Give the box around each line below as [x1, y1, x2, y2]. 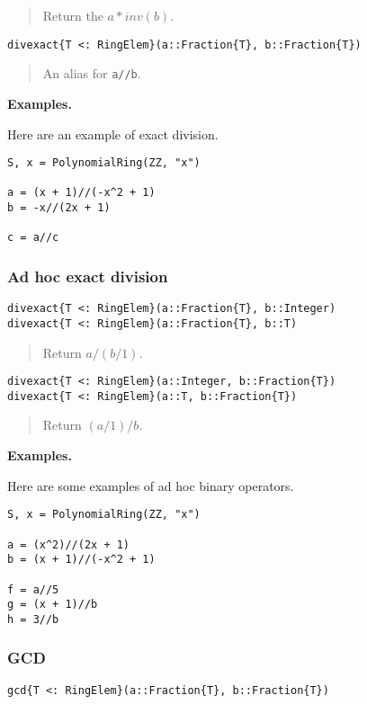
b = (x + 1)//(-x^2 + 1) [7, 553, 156, 566]
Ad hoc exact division [7, 264, 168, 287]
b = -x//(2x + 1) [7, 201, 111, 215]
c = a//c [7, 231, 59, 245]
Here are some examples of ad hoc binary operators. [7, 476, 294, 495]
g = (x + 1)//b [7, 598, 98, 611]
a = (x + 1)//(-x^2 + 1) [7, 186, 156, 200]
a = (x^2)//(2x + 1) [7, 538, 130, 551]

_ _ _ _

● Your task
After removing each picture, print the entries above exactly as they were.

● Answer to this exercise
Give the box around each line below as [x1, y1, x2, y2]. 
b = (x + 1)//(-x^2 + 1) [7, 553, 156, 566]
Ad hoc exact division [7, 264, 168, 287]
b = -x//(2x + 1) [7, 201, 111, 215]
c = a//c [7, 231, 59, 245]
Here are some examples of ad hoc binary operators. [7, 476, 294, 495]
g = (x + 1)//b [7, 598, 98, 611]
a = (x + 1)//(-x^2 + 1) [7, 186, 156, 200]
a = (x^2)//(2x + 1) [7, 538, 130, 551]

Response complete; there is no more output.